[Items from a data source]
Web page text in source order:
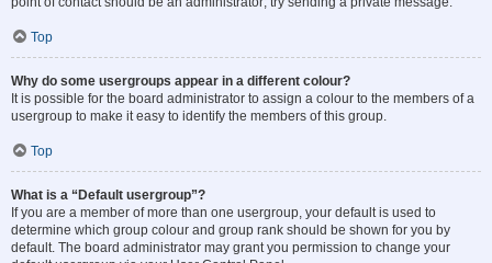
Top
Why do some usergroups appear in a different colour?
It is possible for the board administrator to assign a colour to the members of a
usergroup to make it easy to identify the members of this group.
Top
What is a “Default usergroup”?
If you are a member of more than one usergroup, your default is used to
determine which group colour and group rank should be shown for you by
default. The board administrator may grant you permission to change your

Problem description
From the line holding "If you are a" through the final line of the data above, copy every line exactly as written. Include nothing else.

Solution to this problem
If you are a member of more than one usergroup, your default is used to
determine which group colour and group rank should be shown for you by
default. The board administrator may grant you permission to change your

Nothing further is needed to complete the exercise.